The right exercises, performed correctly, help your body heal, adapt, and become more resilient.
The 3 Pillars of a Pain-Free Back
Lasting relief comes down to 3 key elements:
1. Mobility
Your spine needs to move freely, especially through the thoracic (mid-back) and hips.
2. Stability
Your core acts like a natural brace to protect your spine.
3. Strength
Your glutes and posterior chain absorb load, so your lower back doesn’t have to.
The 3 Most Important Exercises for Back Pain
These aren’t random exercises.
They’re foundational, evidence-based movements that physical therapists use to rebuild your body the right way.
1) Bird Dog (Core Stability & Control)
Why It Works
The Bird Dog teaches your body how to stabilize the spine during movement, something your back needs every single day.
It targets:
Deep core muscles
Spinal stabilizers
Glutes
How to Do It
Start on hands and knees
Extend opposite arm + leg
Keep hips level and core engaged
Move slow and controlled
2–3 sets of 8–12 per side. Once you get the hang of it, begin to add 5-10 second holds to each rep.
Pro Tip
“Imagine balancing a glass of water on your back.”
2) Cat-Cow (Spinal Mobility & Relief)
Why It Works
This movement gently restores spinal motion and reduces stiffness, especially if you sit a lot.
How to Do It
Inhale → arch your back (Cow)
Exhale → round your spine (Cat)
Move slowly with your breath
10–15 controlled reps three times a day
Pro Tip
Don’t force it; focus on smooth, pain-free motion throughout your entire spine
3) Glute Bridge (Strength & Back Protection)
Why It Works
Weak glutes = your lower back works overtime.
This exercise:
Strengthens glutes + hamstrings
Improves pelvic control
Reduces stress on your spine
How to Do It
Lie on your back, knees bent
Drive through heels
Lift hips → squeeze glutes
Lower slowly
2–3 sets of 12–15 reps. Once you get the hang of it, begin to add 5-10 second holds to each rep.
Pro Tip
“If you feel it in your back, reset, you should feel it in your glutes.”

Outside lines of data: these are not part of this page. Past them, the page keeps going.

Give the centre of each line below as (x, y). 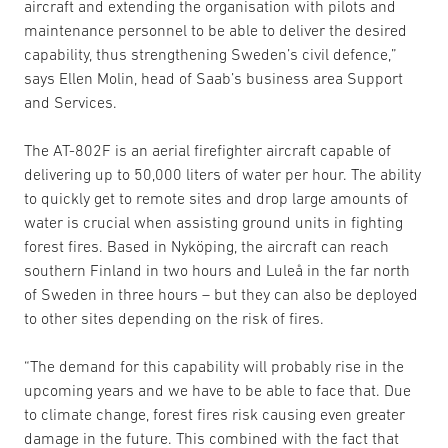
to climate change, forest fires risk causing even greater (214, 414)
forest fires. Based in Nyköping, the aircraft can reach (206, 246)
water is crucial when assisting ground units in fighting (213, 222)
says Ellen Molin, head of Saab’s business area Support (213, 78)
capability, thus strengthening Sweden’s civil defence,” (210, 54)
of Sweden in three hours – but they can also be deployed (221, 294)
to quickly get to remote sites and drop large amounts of (216, 198)
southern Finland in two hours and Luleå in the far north (217, 270)
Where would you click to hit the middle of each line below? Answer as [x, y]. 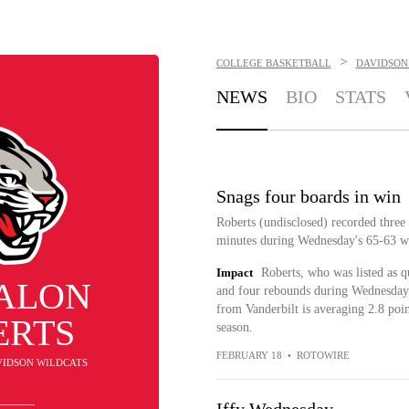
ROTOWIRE [323, 355]
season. [234, 327]
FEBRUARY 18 [249, 355]
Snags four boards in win [308, 196]
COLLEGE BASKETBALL [273, 63]
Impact [234, 273]
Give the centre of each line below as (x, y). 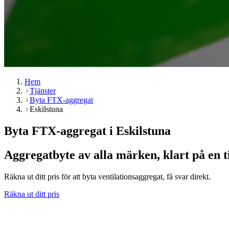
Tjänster (43, 91)
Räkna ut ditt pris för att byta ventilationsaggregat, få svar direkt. (107, 176)
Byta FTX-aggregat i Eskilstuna (87, 131)
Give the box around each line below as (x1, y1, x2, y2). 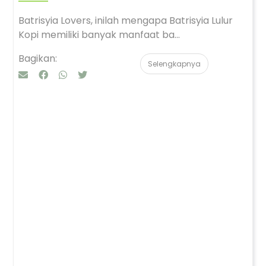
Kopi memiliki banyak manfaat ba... (18, 28, 180, 42)
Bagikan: (18, 52, 57, 65)
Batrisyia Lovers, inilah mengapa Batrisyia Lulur (18, 14, 233, 27)
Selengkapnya (148, 59, 201, 69)
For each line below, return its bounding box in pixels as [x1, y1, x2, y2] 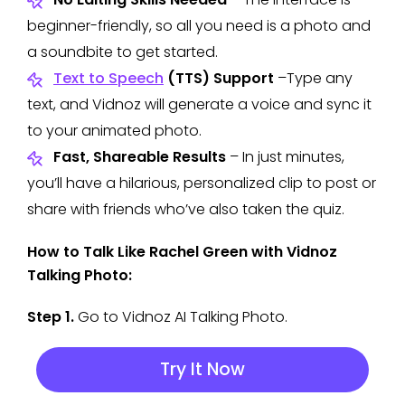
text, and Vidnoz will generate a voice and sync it [27, 93, 372, 115]
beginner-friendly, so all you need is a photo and [27, 14, 371, 36]
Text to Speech [53, 67, 164, 89]
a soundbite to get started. [27, 41, 218, 62]
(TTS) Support [164, 67, 274, 89]
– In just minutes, [226, 146, 344, 167]
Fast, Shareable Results [53, 146, 226, 167]
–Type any [274, 67, 353, 89]
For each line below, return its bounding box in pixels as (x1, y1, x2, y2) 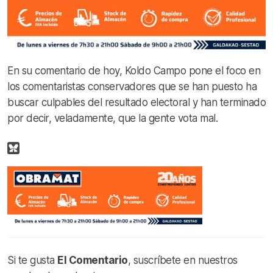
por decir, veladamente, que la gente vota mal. (7, 112, 218, 125)
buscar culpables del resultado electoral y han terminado (7, 96, 266, 109)
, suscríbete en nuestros (127, 254, 238, 267)
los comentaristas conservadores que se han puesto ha (7, 80, 257, 93)
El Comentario (57, 254, 128, 267)
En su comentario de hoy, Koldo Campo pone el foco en (7, 65, 260, 77)
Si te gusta (7, 254, 57, 267)
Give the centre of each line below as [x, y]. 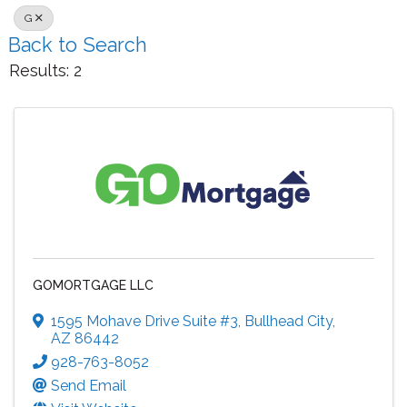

Why These 3 Exercises Work Together
Bird Dog → stability
Cat-Cow → mobility
Glute Bridge → strength
Together, they create a complete system for spinal health
The Real Secret: Consistency
Doing these once won’t fix your back.
But doing them consistently?
That’s where real change happens.
Aim for 3–5 days per week
Even small improvements in movement can significantly reduce your risk of back pain.
When You Should Seek Help
If you have:
Pain that isn’t improving
Pain that radiates down your leg
Recurrent flare-ups
Difficulty returning to activity
It’s time to work with a Doctor of Physical Therapy
The Bottom Line
Low back pain isn’t just something you “deal with.”
It’s something you can fix with the right strategy.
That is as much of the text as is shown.